Ironically, soon after PHK came out, Wong Kar-wai’s In the Mood for Love and Ang Lee’s Crouching Tiger, Hidden Dragon triumphed at Cannes. Westerners’ perception of Chinese film changed forever. But in all this fuss, where was Johnnie To?

Making movies, that’s where. He emerged as a heroic figure of local film of the 2000s. True, Infernal Affairs (2002) and Stephen Chow Sing-chi and Wong Kar-wai sustained interest in Hong Kong movies on the international market. But Wong and Chow made films at long intervals, while IA was that rarity in Hong Kong, a “must-see” movie not starring Chow, Jet Li, or Jackie Chan. Johnnie To was just moving ahead, creating romantic comedies, cop dramas, and unclassifiable items like Running on Karma (2003) and Throw Down (2004). Election (2005) and Election 2 (2006) showed, in unprecedented detail, how triad societies governed themselves, and more daringly how they were still connected to mainland China. With his longtime collaborator Wai Ka-fai he went out on a limb with Mad Detective (2007), but on his own he gave us satisfying polars like Exiled (2006) and Triangle (2007) as well as lighter exercises like Sparrow (2008).

Unlike the reclusive Wong Kar-wai and Stephen Chow, To stepped into the public eye. He tried to sustain the local industry by hectoring the government, throwing his weight behind new awards, supporting student film contests. He worried, he has explained, that filmmaking in Hong Kong could collapse the way it did in Taiwan.
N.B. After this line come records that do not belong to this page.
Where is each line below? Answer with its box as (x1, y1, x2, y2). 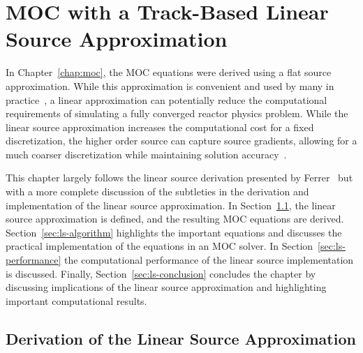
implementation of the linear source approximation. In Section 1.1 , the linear (6, 197, 336, 212)
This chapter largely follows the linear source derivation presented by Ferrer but (6, 170, 353, 185)
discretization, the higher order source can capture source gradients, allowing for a (6, 133, 357, 148)
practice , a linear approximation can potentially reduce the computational (6, 92, 327, 107)
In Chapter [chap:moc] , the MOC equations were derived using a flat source (6, 65, 332, 80)
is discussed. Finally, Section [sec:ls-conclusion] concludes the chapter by (6, 266, 316, 280)
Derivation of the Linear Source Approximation (6, 327, 356, 349)
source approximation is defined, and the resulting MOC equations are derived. (6, 211, 344, 226)
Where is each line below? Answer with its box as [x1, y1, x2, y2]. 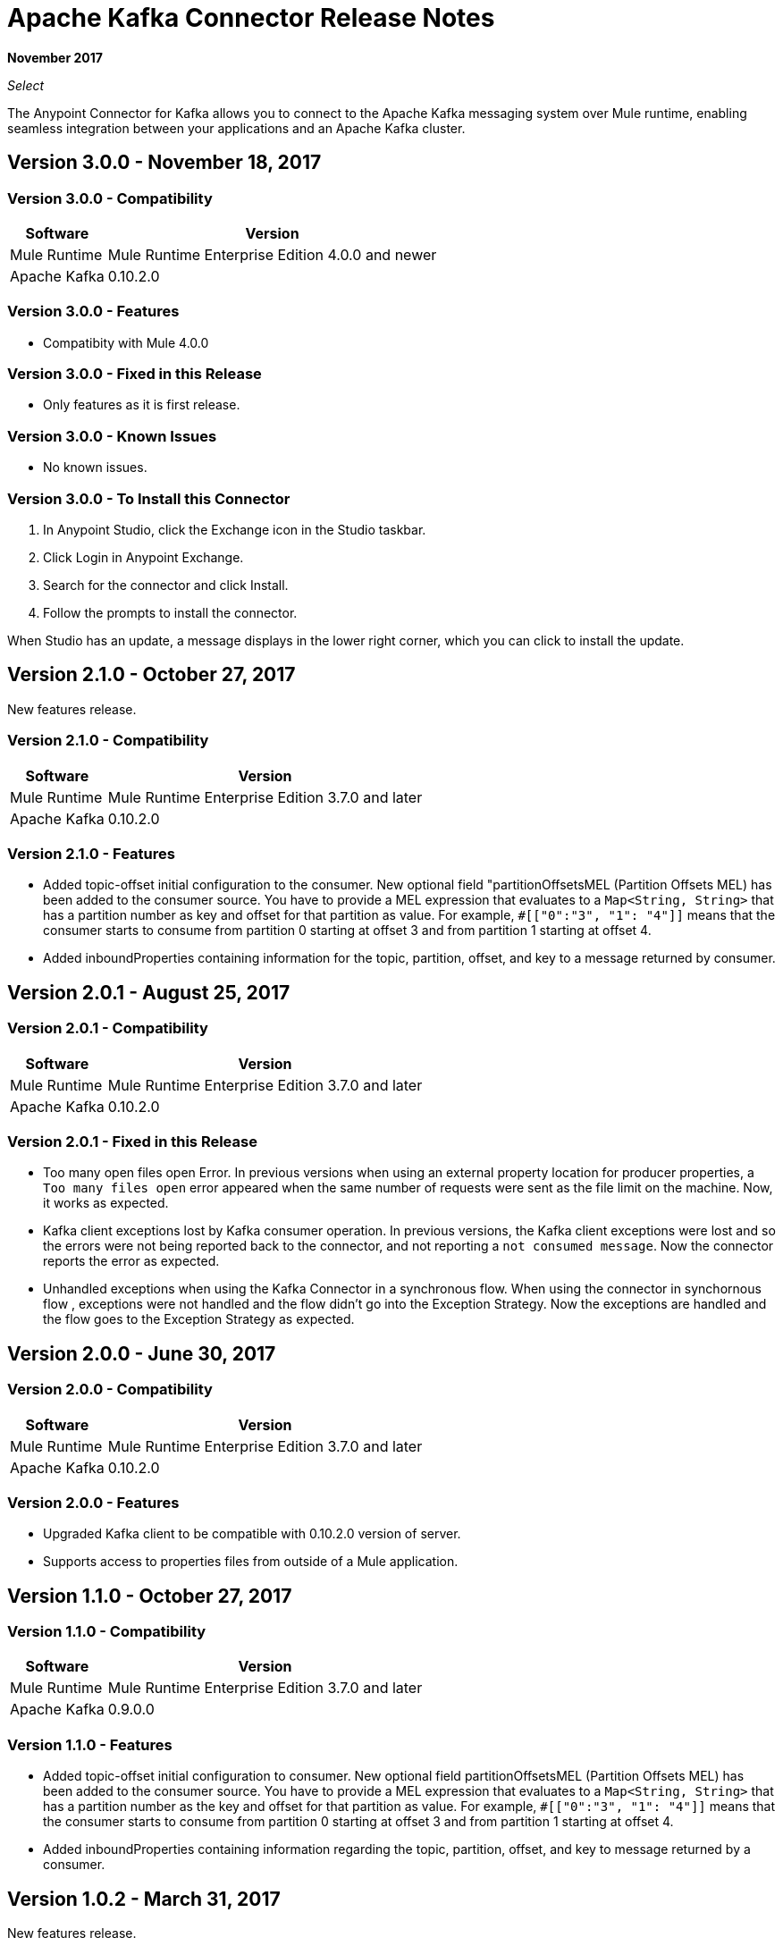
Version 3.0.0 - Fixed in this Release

And he kept surprising us—not least by signing arthouse demigod Jia Zhang-ke to make, of all things, a martial arts movie.

Most of those developments were in the future when we got the call from Shan.

One rainy street

Johnnie To and Shan Ding, Milkyway Image office, 2005.

A van picked us up on a rainy night and we drove far into the New Territories. Along the way Shan was explaining that he was a sort of man-of-all-work for Mr. To. I would see over the years that Shan would assist in scripting and shooting, he might step in front of the camera, and he would help execute ad campaigns. He was sometimes billed as a film’s “Production Supervisor,” which is probably as good a description as any. Because he has fluent English, he was the ideal liaison between Milkyway and the west. Shan played a central role in helping critics and festival programmers learn about Milkyway’s projects.

We arrived at a big abandoned storage facility in a grove of trees. A street set about a block long had been built, bathed in artificial rain and mist. Mr. To was presiding over things.

He greeted us warmly. I had met him briefly at a 1999 Hong Kong film festival event arranged by Athena Tsui and Li Cheuk-to. The festival’s Panorama section paid tribute to Milkyway’s big films of the previous year, and a seminar was held with Wai Ka-fai, Patrick Yau Tat-chi, Lau Ching-wan, and Mr. To.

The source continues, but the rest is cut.